The following screenshot shows an agent invocation, which hops from agent in AgentCore Runtime to MCP server in AgentCore Runtime to REST API endpoint in Amazon API Gateway. Each of those hops uses a different access token for authorization, using the on-behalf-of token exchange process.

This ensures that chained agentic requests maintain the originating user’s identity and permissions. This way, downstream actors maintain a least privilege posture, exposing only the data and resources that the originating user is permitted to access.

Managing agentic proliferation with discovery and governance

As adoption of agentic capabilities grows, so does the sprawl of agentic resources, just as we saw in the proliferation of microservices. Traditionally, developer portals and service meshes have acted as discovery mechanisms for cataloging resources. Registries are acting as the central point of collating and exposing information about available and approved agentic resources.

Challenge #6. Managing the proliferation of agents, tools, and skills is a growing challenge as organizations continue to explore agentic capabilities.

Loom integrates with AWS Agent Registry, currently in public preview, for managing agent and tool records, complying with the A2A agent card specification and the MCP tool schema specification. It includes information about agent and MCP server endpoints, authorization, and capabilities. It also applies a governance process, ensuring that agents undergo a review process by some agentic review board before they can be published and made available for production usage.

This helps wrangle the agentic sprawl across the organization, giving teams visibility to what is approved and allowed for usage. It also allows review teams to act as a gate to ensure that agentic adoption is governed and secure.

Using human-in-the-loop approval workflows for agent actions

As agents grow more advanced in capability and access more data systems, organizations should enable these systems in a controlled and incremental manner.
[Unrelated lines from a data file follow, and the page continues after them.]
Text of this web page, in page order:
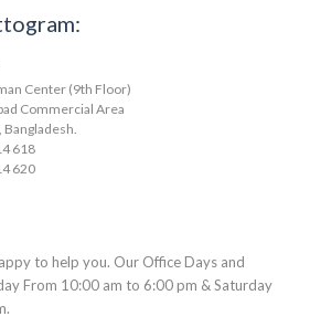
Center (9th Floor)
Commercial Area
Bangladesh.
618
620
to help you. Our Office Days and
From 10:00 am to 6:00 pm & Saturday
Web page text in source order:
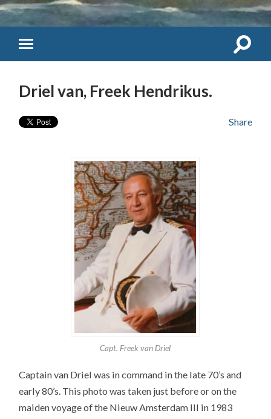
Driel van, Freek Hendrikus.
Share
Capt. Freek van Driel
Captain van Driel was in command in the late 70’s and
early 80’s. This photo was taken just before or on the
maiden voyage of the Nieuw Amsterdam III in 1983
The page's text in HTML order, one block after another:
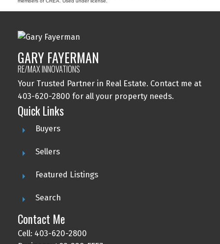
GARY FAYERMAN
RE/MAX INNOVATIONS
Your Trusted Partner in Real Estate. Contact me at
403-620-2800 for all your property needs.
Quick Links
Buyers
Sellers
Featured Listings
Search
Contact Me
Cell: 403-620-2800
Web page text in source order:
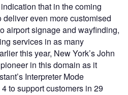
that in the coming
even more customised
airport signage and wayfinding,
services in as many
this year, New York’s John
in this domain as it
Interpreter Mode
to support customers in 29
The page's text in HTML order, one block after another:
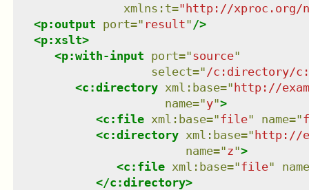
xmlns : t="http://xproc.org/
<p:output port=" result" />
<p:xslt>
<p:with-input port="source"
select=" /c:directory/
<c:directory xml:base="http://
name="y">
<c:file xml:base="file" name="
<c:directory xml:base="http://
name="z">
<c:file xml:base="file"
name
</c:directory>
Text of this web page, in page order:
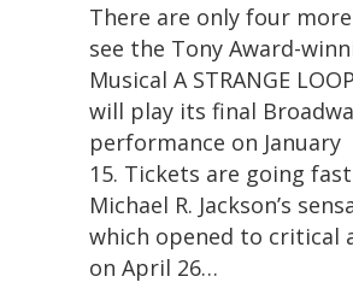
There are only four
see the Tony Award-
Musical A STRANGE
will play its final
performance on January
15. Tickets are going
Michael R. Jackson’s
which opened to critical
on April 26…
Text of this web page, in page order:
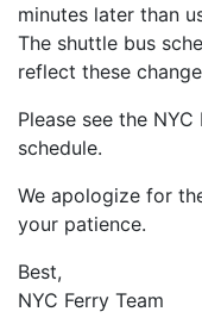
minutes later than
The shuttle bus
reflect these
Please see the
schedule.
We apologize for
your patience.
Best,
NYC Ferry Team
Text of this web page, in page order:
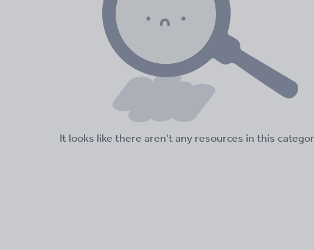
It looks like there aren't any resources in this
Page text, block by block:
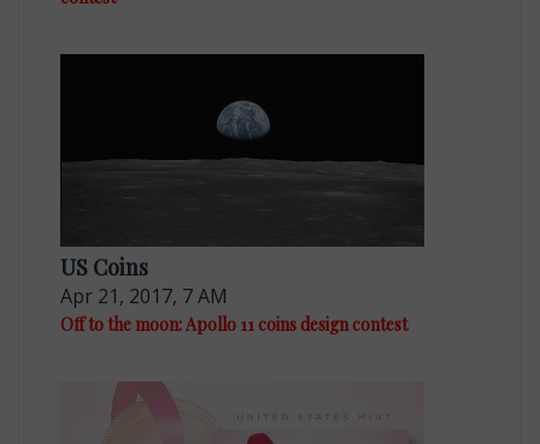
US Coins
Apr 21, 2017, 7 AM
Off to the moon: Apollo 11 coins design contest
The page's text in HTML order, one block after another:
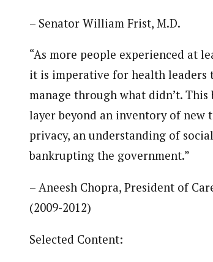
– Senator William Frist, M.D.
“As more people experienced at
it is imperative for health leaders
manage through what didn’t.
layer beyond an inventory of new
privacy, an understanding of
bankrupting the government.”
– Aneesh Chopra, President of
(2009-2012)
Selected Content:
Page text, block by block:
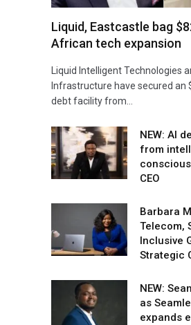
Liquid, Eastcastle bag
African tech expansion
Liquid Intelligent Technologies
Infrastructure have secured an
debt facility from…
NEW: AI
from
CEO
Barbara
Telecom,
Inclusive
Strategic
NEW:
as
expands
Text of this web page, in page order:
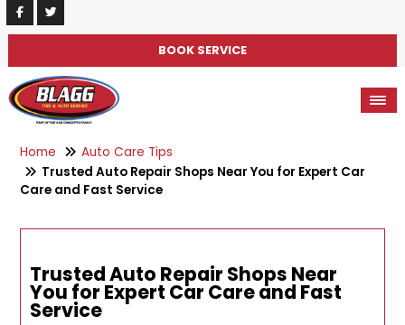
BOOK SERVICE
Home
Auto Care Tips
Trusted Auto Repair Shops Near You for Expert Car
Care and Fast Service
Trusted Auto Repair Shops Near
You for Expert Car Care and Fast
Service
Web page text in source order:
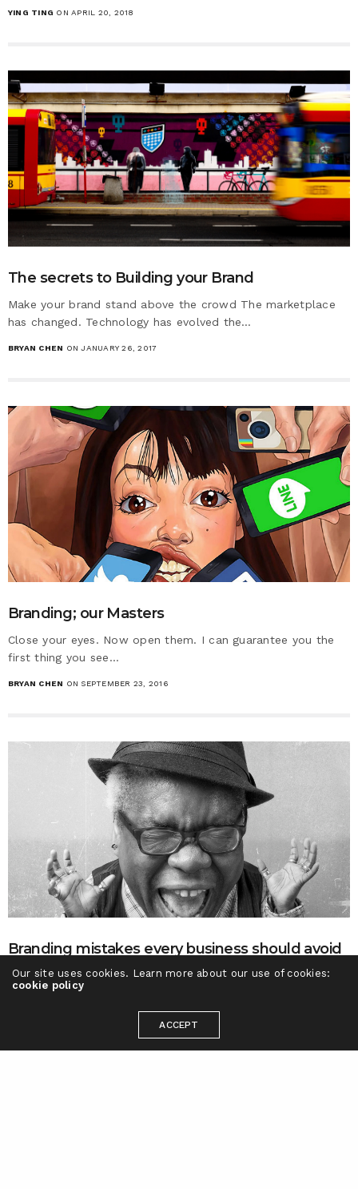
YING TING ON APRIL 20, 2018
The secrets to Building your Brand
Make your brand stand above the crowd The marketplace
has changed. Technology has evolved the…
BRYAN CHEN ON JANUARY 26, 2017
Branding; our Masters
Close your eyes. Now open them. I can guarantee you the
first thing you see…
BRYAN CHEN ON SEPTEMBER 23, 2016
Branding mistakes every business should avoid
Not understanding the difference between Branding and
Marketing There is a varied difference between branding…
Our site uses cookies. Learn more about our use of cookies:
cookie policy
ACCEPT
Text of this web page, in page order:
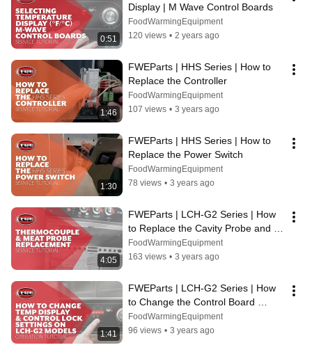
0:51
Display | M Wave Control Boards
FoodWarmingEquipment
120 views • 2 years ago
1:46
FWEParts | HHS Series | How to
Replace the Controller
FoodWarmingEquipment
107 views • 3 years ago
1:30
FWEParts | HHS Series | How to
Replace the Power Switch
FoodWarmingEquipment
78 views • 3 years ago
4:05
FWEParts | LCH-G2 Series | How
to Replace the Cavity Probe and
Meat Probe Socket
FoodWarmingEquipment
163 views • 3 years ago
1:41
FWEParts | LCH-G2 Series | How
to Change the Control Board
Temp. Display & Control Lock
Settings
FoodWarmingEquipment
96 views • 3 years ago
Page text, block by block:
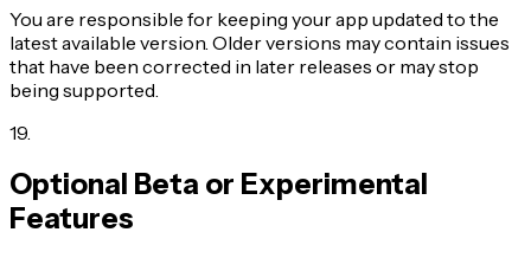
You are responsible for keeping your app updated to the
latest available version. Older versions may contain issues
that have been corrected in later releases or may stop
being supported.
19
Optional Beta or Experimental
Features
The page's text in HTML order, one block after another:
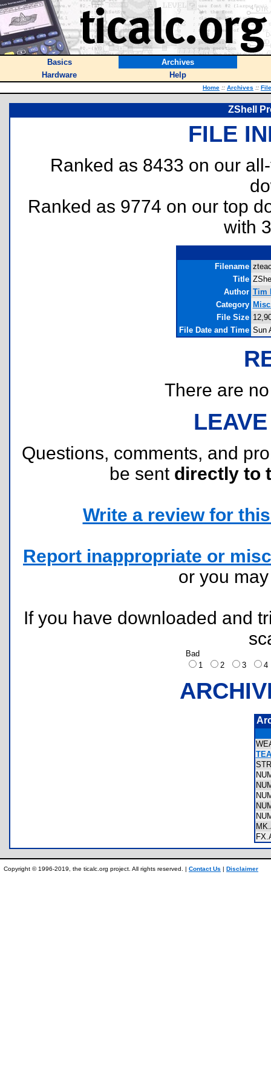
Basics
Archives
Hardware
Help
Home :: Archives ::
ZShell
FILE
Ranked as 8433 on our
Ranked as 9774 on our top
with
Filename
Title
Author Tim
Category
File Size
File Date and Time Sun
There are
Questions, comments, and
be sent directly to
Write a review for
Report inappropriate or
or you
If you have downloaded and
Bad
1
2 3
Copyright © 1996-2019, the ticalc.org project. All rights reserved. | Contact Us | Disclaimer
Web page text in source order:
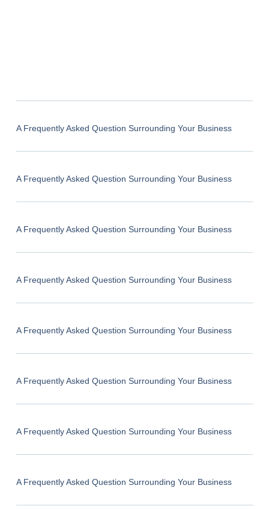
A Frequently Asked Question Surrounding Your Business
A Frequently Asked Question Surrounding Your Business
A Frequently Asked Question Surrounding Your Business
A Frequently Asked Question Surrounding Your Business
A Frequently Asked Question Surrounding Your Business
A Frequently Asked Question Surrounding Your Business
A Frequently Asked Question Surrounding Your Business
A Frequently Asked Question Surrounding Your Business
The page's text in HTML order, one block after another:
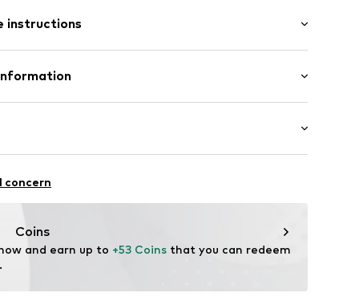
instructions
2% Elastane
hc/en-gb
Frontverschlüsse
concern
Coins
and earn up to +53 Coins that you can redeem
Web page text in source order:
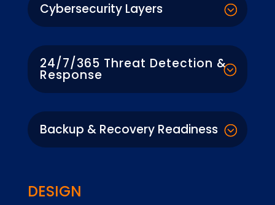
Cybersecurity Layers
24/7/365 Threat Detection &
Response
Backup & Recovery Readiness
DESIGN
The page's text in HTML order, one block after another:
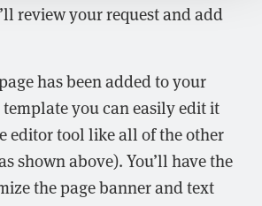
review your request and add
has been added to your
you can easily edit it
editor tool like all of the other
shown above). You’ll have the
the page banner and text
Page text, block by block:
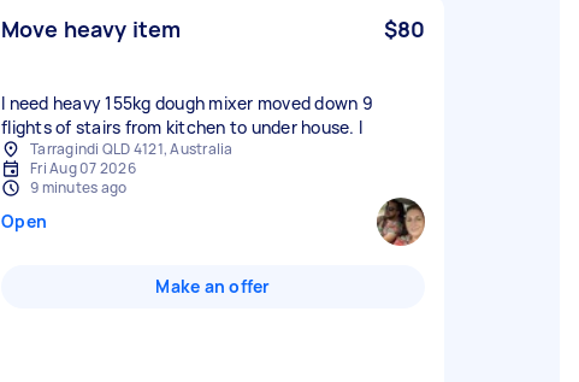
Move heavy item $80
I need heavy 155kg dough mixer moved down 9
flights of stairs from kitchen to under house. I
Tarragindi QLD 4121, Australia
Fri Aug 07 2026
9 minutes ago
Open
Make an offer
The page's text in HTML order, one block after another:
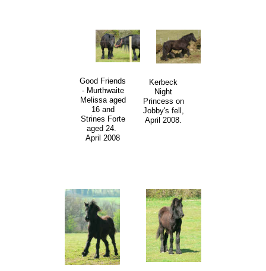
Good Friends
- Murthwaite
Melissa aged
16 and
Strines Forte
aged 24.
April 2008
Kerbeck
Night
Princess on
Jobby's fell,
April 2008.
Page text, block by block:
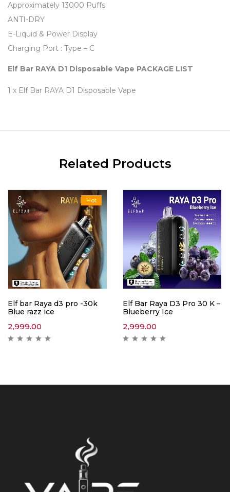
Approximately 13000 Puffs
ANTI-DRY
E-Liquid & Power Display
Charging Port : Type – C
Elf Bar RAYA D1 Disposable Vape PACKAGE LIST
1 x Elf Bar RAYA D1 Disposable Vape
Related Products
Hot
Elf bar Raya d3 pro -30k
Blue razz ice
2,999.00
Elf Bar Raya D3 Pro 30 K –
Blueberry Ice
2,999.00
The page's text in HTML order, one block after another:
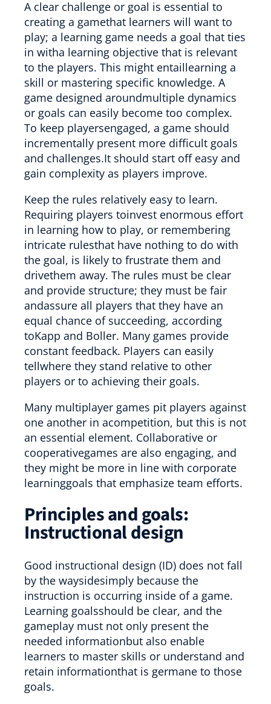
A clear challenge or goal is essential to
creating a gamethat learners will want to
play; a learning game needs a goal that ties
in witha learning objective that is relevant
to the players. This might entaillearning a
skill or mastering specific knowledge. A
game designed aroundmultiple dynamics
or goals can easily become too complex.
To keep playersengaged, a game should
incrementally present more difficult goals
and challenges.It should start off easy and
gain complexity as players improve.
Keep the rules relatively easy to learn.
Requiring players toinvest enormous effort
in learning how to play, or remembering
intricate rulesthat have nothing to do with
the goal, is likely to frustrate them and
drivethem away. The rules must be clear
and provide structure; they must be fair
andassure all players that they have an
equal chance of succeeding, according
toKapp and Boller. Many games provide
constant feedback. Players can easily
tellwhere they stand relative to other
players or to achieving their goals.
Many multiplayer games pit players against
one another in acompetition, but this is not
an essential element. Collaborative or
cooperativegames are also engaging, and
they might be more in line with corporate
learninggoals that emphasize team efforts.
Principles and goals:
Instructional design
Good instructional design (ID) does not fall
by the waysidesimply because the
instruction is occurring inside of a game.
Learning goalsshould be clear, and the
gameplay must not only present the
needed informationbut also enable
learners to master skills or understand and
retain informationthat is germane to those
goals.
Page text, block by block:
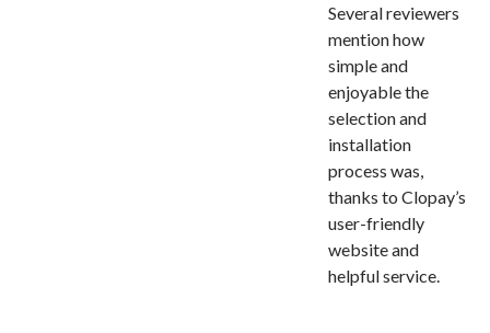
Several reviewers
mention how
simple and
enjoyable the
selection and
installation
process was,
thanks to Clopay’s
user-friendly
website and
helpful service.
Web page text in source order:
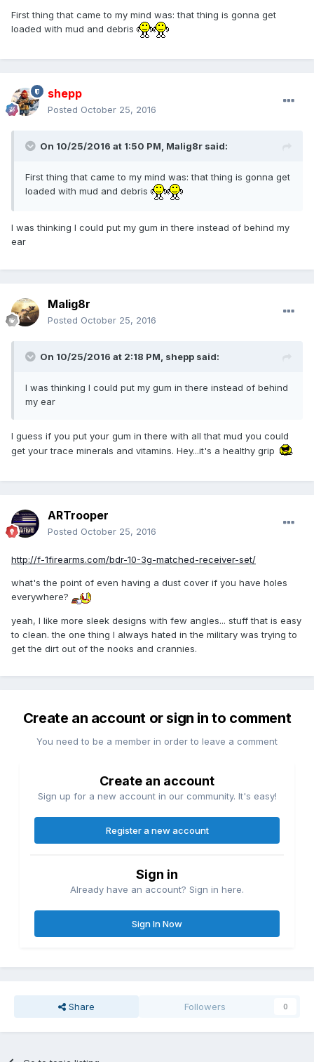
First thing that came to my mind was: that thing is gonna get
loaded with mud and debris
shepp
Posted October 25, 2016
On 10/25/2016 at 1:50 PM, Malig8r said:
First thing that came to my mind was: that thing is gonna get
loaded with mud and debris
I was thinking I could put my gum in there instead of behind my
ear
Malig8r
Posted October 25, 2016
On 10/25/2016 at 2:18 PM, shepp said:
I was thinking I could put my gum in there instead of behind
my ear
I guess if you put your gum in there with all that mud you could
get your trace minerals and vitamins. Hey...it's a healthy grip
ARTrooper
Posted October 25, 2016
http://f-1firearms.com/bdr-10-3g-matched-receiver-set/
what's the point of even having a dust cover if you have holes
everywhere?
yeah, I like more sleek designs with few angles... stuff that is easy
to clean. the one thing I always hated in the military was trying to
get the dirt out of the nooks and crannies.
Create an account or sign in to comment
You need to be a member in order to leave a comment
Create an account
Sign up for a new account in our community. It's easy!
Register a new account
Sign in
Already have an account? Sign in here.
Sign In Now
Share Followers 0
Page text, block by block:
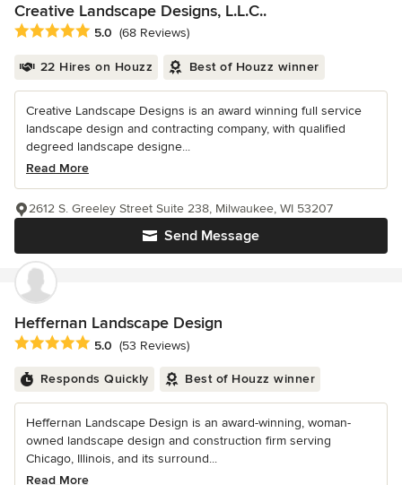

Human-in-the-loop feedback can be used in early prototyping to verify that the agentic system is acting as intended builds confidence as production usage ramps and in production when allowing agents to take sensitive actions.

Challenge #7. Requiring human-in-the-loop review before taking sensitive actions is critical, as teams are wary of allowing non-deterministic systems to access and even act on systems that store business or operational data.

Loom implements three patterns of human-in-the-loop feedback, using the underlying Strands Agents hook framework and MCP elicitations to introduce human approval before invoking downstream tools. It uses hooks and interrupts in the Strands Agents framework and native MCP elicitations as defined by the MCP specification and implemented in the MCP SDK.

This ensures that sensitive actions are reviewed and approved by appropriate human users before taking said actions.

Contributing

Loom is an open source project and your feedback and contributions are welcomed! You can find more details for contributing to the code repository.

Conclusion

Loom for AWS is a simple, opinionated, enterprise-grade agent platform. It aims to serve as a concrete example on how organizations might build their own agent platforms.

You can view the source code at https://github.com/awslabs/loom/. The repository includes additional overview documentation, the specifications used to build it, and a deployment guide to test it out yourself. The deployment guide includes information on how to clean up the resources after completing your testing and evaluation.